> **Dataset records**
------------------------------

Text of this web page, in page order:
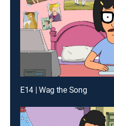
E14 | Wag the Song
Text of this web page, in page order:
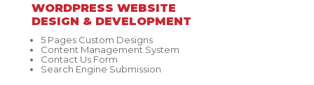
WORDPRESS WEBSITE
DESIGN & DEVELOPMENT
5 Pages Custom Designs
Content Management System
Contact Us Form
Search Engine Submission
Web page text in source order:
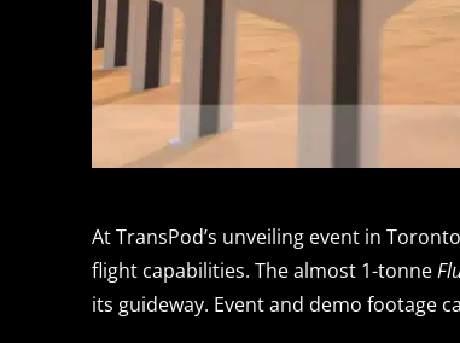
At TransPod’s unveiling event in
flight capabilities. The almost 1-tonne
its guideway. Event and demo footage
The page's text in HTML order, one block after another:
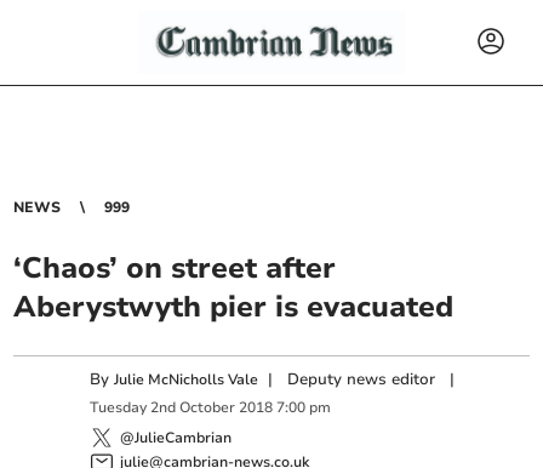
NEWS 999
‘Chaos’ on street after
Aberystwyth pier is evacuated
ByJulie McNicholls Vale | Deputy news editor |
Tuesday 2nd October 2018 7:00 pm
@JulieCambrian
julie@cambrian-news.co.uk
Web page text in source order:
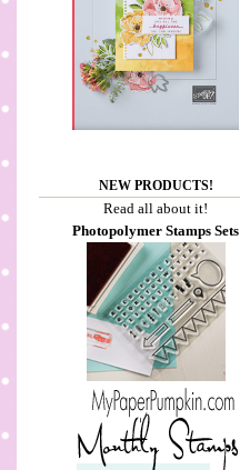
NEW PRODUCTS!
Read all about it!
Photopolymer Stamps Sets
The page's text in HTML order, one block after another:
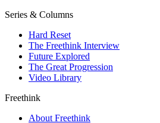
Series & Columns
Hard Reset
The Freethink Interview
Future Explored
The Great Progression
Video Library
Freethink
About Freethink
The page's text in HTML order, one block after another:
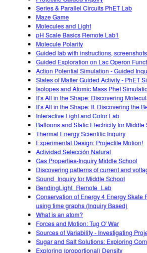
Series & Parallel Circuits PhET Lab
Maze Game
Molecules and Light
pH Scale Basics Remote Lab1
Molecule Polarity
Guided lab with instructions,
Guided Exploration on Lac Operon
Action Potential Simulation - Guided
States of Matter Guided Activity - PhET
Isotopes and Atomic Mass Phet
It’s All in the Shape: Discovering
It’s All in the Shape: II. Discovering the
Interactive Light and Color Lab
Balloons and Static Electricity for Middle
Thermal Energy Scientific Inquiry
Experimental Design: Projectile Motion!
Actividad Selección Natural
Gas Properties-Inquiry Middle School
Discovering patterns of current and
Sound_Inquiry for Middle School
BendingLight_Remote_Lab
Conservation of Energy 4 Energy
using time graphs (Inquiry Based)
What is an atom?
Forces and Motion: Tug O' War
Sources of Variability - Investigating
Sugar and Salt Solutions: Exploring
Exploring (proportional) Density
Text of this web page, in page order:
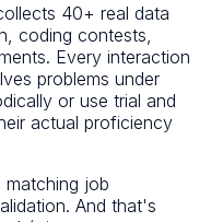
40+ real data
coding contests,
Every interaction
problems under
or use trial and
actual proficiency
job
And that's
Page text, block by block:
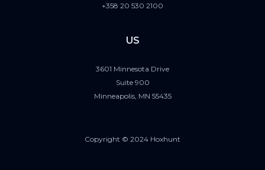
+358 20 530 2100
US
3601 Minnesota Drive
Suite 900
Minneapolis, MN 55435
Copyright © 2024 Hoxhunt
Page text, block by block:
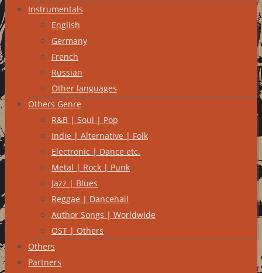
Instrumentals
English
Germany
French
Russian
Other languages
Others Genre
R&B | Soul | Pop
Indie | Alternative | Folk
Electronic | Dance etc.
Metal | Rock | Punk
Jazz | Blues
Reggae | Dancehall
Author Songs | Worldwide
OST | Others
Others
Partners
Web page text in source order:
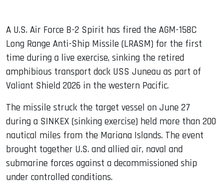
A U.S. Air Force B-2 Spirit has fired the AGM-158C
Long Range Anti-Ship Missile (LRASM) for the first
time during a live exercise, sinking the retired
amphibious transport dock USS Juneau as part of
Valiant Shield 2026 in the western Pacific.
The missile struck the target vessel on June 27
during a SINKEX (sinking exercise) held more than 200
nautical miles from the Mariana Islands. The event
brought together U.S. and allied air, naval and
submarine forces against a decommissioned ship
under controlled conditions.
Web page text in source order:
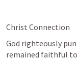
Christ Connection
God righteously
remained faithful
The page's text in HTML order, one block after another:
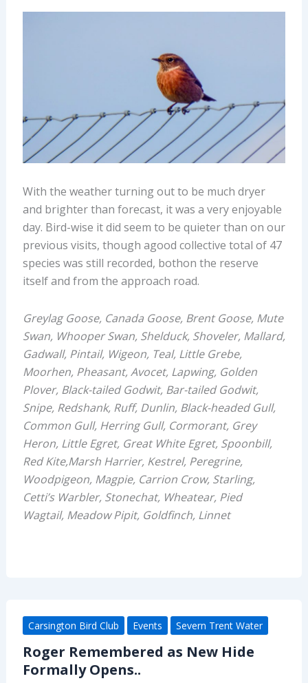
With the weather turning out to be much dryer
and brighter than forecast, it was a very enjoyable
day. Bird-wise it did seem to be quieter than on our
previous visits, though agood collective total of 47
species was still recorded, bothon the reserve
itself and from the approach road.
Greylag Goose, Canada Goose, Brent Goose, Mute
Swan, Whooper Swan, Shelduck, Shoveler, Mallard,
Gadwall, Pintail, Wigeon, Teal, Little Grebe,
Moorhen, Pheasant, Avocet, Lapwing, Golden
Plover, Black-tailed Godwit, Bar-tailed Godwit,
Snipe, Redshank, Ruff, Dunlin, Black-headed Gull,
Common Gull, Herring Gull, Cormorant, Grey
Heron, Little Egret, Great White Egret, Spoonbill,
Red Kite,Marsh Harrier, Kestrel, Peregrine,
Woodpigeon, Magpie, Carrion Crow, Starling,
Cetti’s Warbler, Stonechat, Wheatear, Pied
Wagtail, Meadow Pipit, Goldfinch, Linnet
Carsington Bird Club Events Severn Trent Water
Roger Remembered as New Hide
Formally Opens..
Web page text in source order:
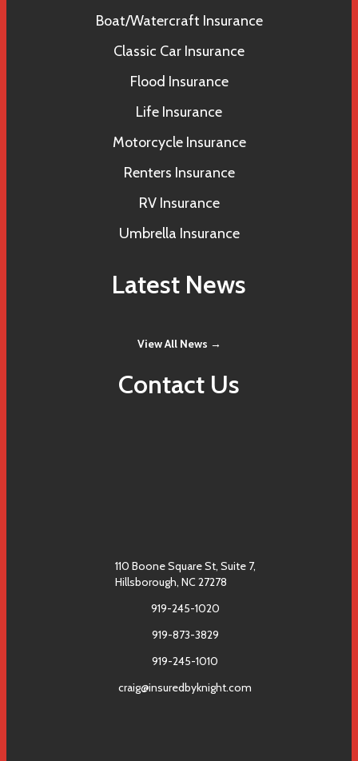
Boat/Watercraft Insurance
Classic Car Insurance
Flood Insurance
Life Insurance
Motorcycle Insurance
Renters Insurance
RV Insurance
Umbrella Insurance
Latest News
View All News →
Contact Us
110 Boone Square St, Suite 7,
Hillsborough, NC 27278
919-245-1020
919-873-3829
919-245-1010
craig@insuredbyknight.com
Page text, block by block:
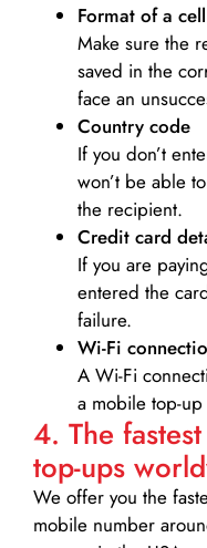
Format of a
Make sure the
saved in the
face an
Country code
If you don’t
won’t be able
the recipient.
Credit card
If you are
entered the
failure.
Wi-Fi
A Wi-Fi
a mobile top-
4. The
top-ups
We offer you the
mobile number
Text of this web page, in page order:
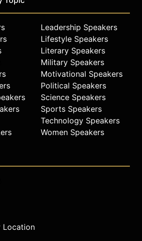
Leadership Speakers
Lifestyle Speakers
Literary Speakers
Military Speakers
Motivational Speakers
Political Speakers
Science Speakers
Sports Speakers
Technology Speakers
Women Speakers
Location
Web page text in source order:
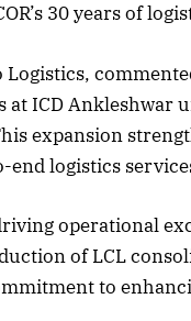
30 years of
ICD Ankleshwar
expansion
logistics
operational
of LCL
to
to this article
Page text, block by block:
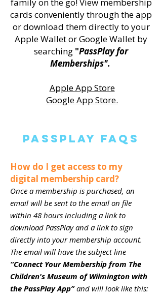
cards conveniently through the app
or download them directly to your
Apple Wallet or Google Wallet by
searching "PassPlay for
Memberships".
Apple App Store
Google App Store.
PassPlay FAQS
How do I get access to my
digital membership card?
Once a membership is purchased, an
email will be sent to the email on file
within 48 hours including a link to
download PassPlay and a link to sign
directly into your membership account.
The email will have the subject line
“Connect Your Membership from The
Children's Museum of Wilmington with
the PassPlay App”and will look like this:
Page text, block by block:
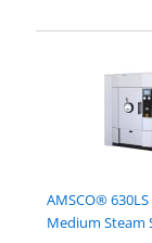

------------------------------

> **The task**
Whenever a line above includes the string "exercise", copy it.

> **Output for this task**
time during a live exercise, sinking the retired
during a SINKEX (sinking exercise) held more than 200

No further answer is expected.